Cómo apoyar a tus hijos en los estudios

Publicado el 27 Marzo 2012 por

Una de las grandes preocupaciones de todo padre es el rendimiento escolar de nuestros hijos. Para ello, como en todas las facetas de la educación, hay pocas recetas mágicas, pero sí algunas indicaciones que pueden sernos de utilidad.

Más allá de las recomendaciones que deberían darse por supuestas, como la correcta alimentación y asegurarnos de que nuestros hijos descansan un mínimo de ocho horas, en Pequejuegos os damos algunas recomendaciones sobre cómo ayudar a estudiar a tus hijos:

  • Lo positivo suele funcionar mejor que lo negativo y, en la educación de los niños, la zanahoria suele ser una mejor idea que el palo. Siempre que puedas, felicítalo y refuerza los puntos fuertes de su rendimiento para motivarlo.

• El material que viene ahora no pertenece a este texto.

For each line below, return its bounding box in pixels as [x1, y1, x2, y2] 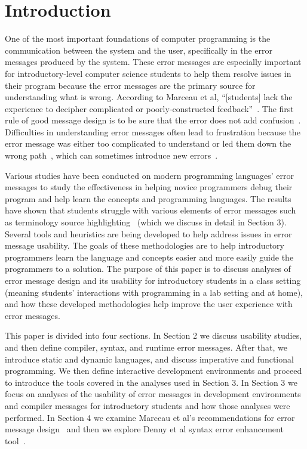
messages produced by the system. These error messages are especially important [5, 55, 302, 68]
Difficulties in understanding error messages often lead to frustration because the [5, 125, 300, 138]
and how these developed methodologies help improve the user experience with [5, 298, 293, 310]
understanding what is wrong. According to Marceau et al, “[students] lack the [5, 91, 293, 103]
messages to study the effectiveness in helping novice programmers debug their [5, 181, 293, 193]
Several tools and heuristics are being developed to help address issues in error [5, 227, 292, 240]
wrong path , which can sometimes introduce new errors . [5, 149, 218, 162]
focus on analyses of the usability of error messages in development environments [5, 388, 301, 400]
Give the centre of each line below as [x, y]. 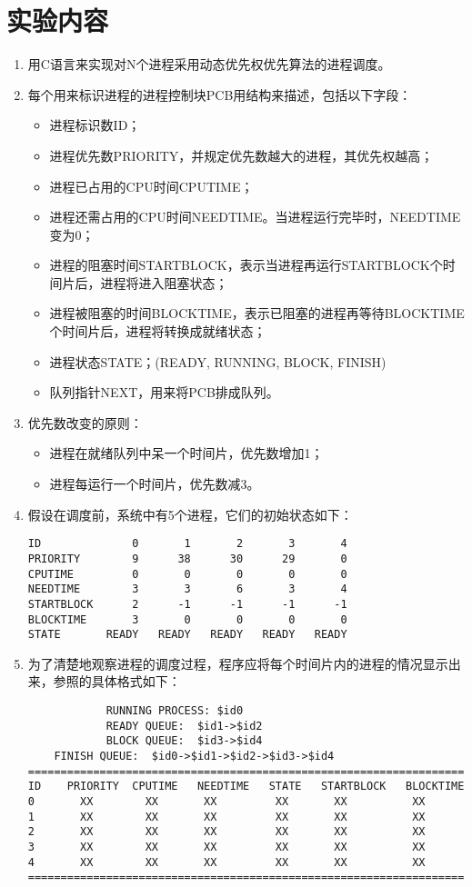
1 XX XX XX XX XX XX [226, 817]
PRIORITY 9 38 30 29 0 [187, 558]
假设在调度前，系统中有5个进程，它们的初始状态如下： [190, 514]
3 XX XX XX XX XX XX [226, 847]
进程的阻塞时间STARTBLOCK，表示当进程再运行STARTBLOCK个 [246, 265]
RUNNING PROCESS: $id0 [175, 711]
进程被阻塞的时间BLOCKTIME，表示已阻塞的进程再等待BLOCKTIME [257, 313]
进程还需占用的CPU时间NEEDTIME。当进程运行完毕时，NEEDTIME [255, 217]
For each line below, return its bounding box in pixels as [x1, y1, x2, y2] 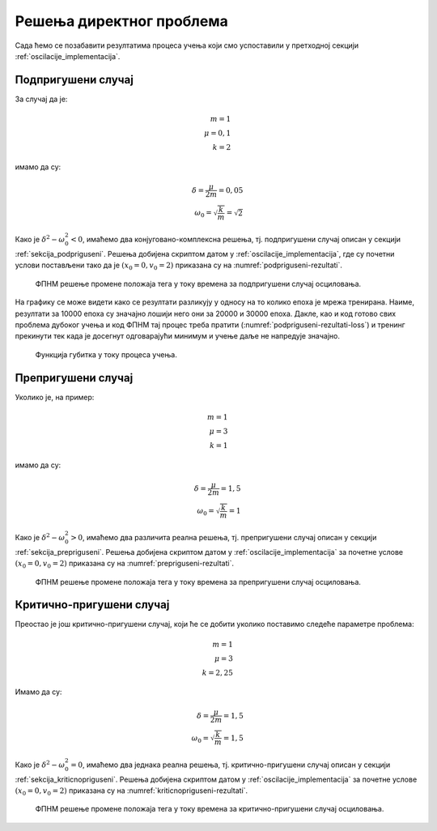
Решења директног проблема [15, 12, 228, 30]
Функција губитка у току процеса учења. [35, 349, 177, 360]
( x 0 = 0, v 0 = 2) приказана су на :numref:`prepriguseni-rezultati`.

El miedo a una bronca o un castigo por las malas notas es menos efectivo que un premio o una muestra de admiración.
  • En la vida no todo son los resultados. Según muchos pensadores, como Sir Ken Robinson, la escuela de hoy se centra demasiado en la evaluación de conocimientos y no en la búsqueda de soluciones a problemas. En este sentido, los malos resultados de un alumno serían disculpables y en absoluto determinantes para su porvenir, pero, en cambio, debe preocuparnos el que se esfurce y persevere, sobre todo ante las dificultades. Por ello, cuando se trate de juzgar el rendimiento de tu hijo en la escuela, ten en cuenta los esfuerzos por encima de los resultados.
  • Crear un ambiente de trabajo es esencial. El escritorio propio, que sería lo ideal, no siempre es posible por cuestiones de espacio, pero la iluminación adecuada, un entorno silencioso y tener al alcance los recursos educativos que sean necesarios a cada momento son elementos fundamentales para optimizar el tiempo que se dedique a las tareas escolares.
  • En este sentido, debemos ser los primeros en priorizar el tiempo de estudio. Tiene poco sentido exigir esfuerzo o resultados si les mandamos ir a hacer recados en el tiempo que tienen establecido para hacer las tareas. Igualmente, deben interiorizar que el tiempo de las obligaciones pasa por encima del que dedicamos al ocio.
  • Eso sí: una vez terminado el trabajo, merecen un descanso en la forma que ellos quieran.
  • Debemos tener una comunicación fluida con los profesores. Las entrevistas personalizadas y las notas en la agenda son buenas herramientas para que que exista un flujo constante y efectivo de información. Tan importante es conocer el detalle el desempeño de nuestro hijo en clase, con sus dificultades y con sus habilidades, como explicarle al profesor cómo se comporta en casa su alumno para que pueda conocerlo mejor.

Estas son algunas ideas que facilitarán el trabajo de los pequeños y les educarán en una cultura de trabajo libre de presiones pero, a la vez, responsable.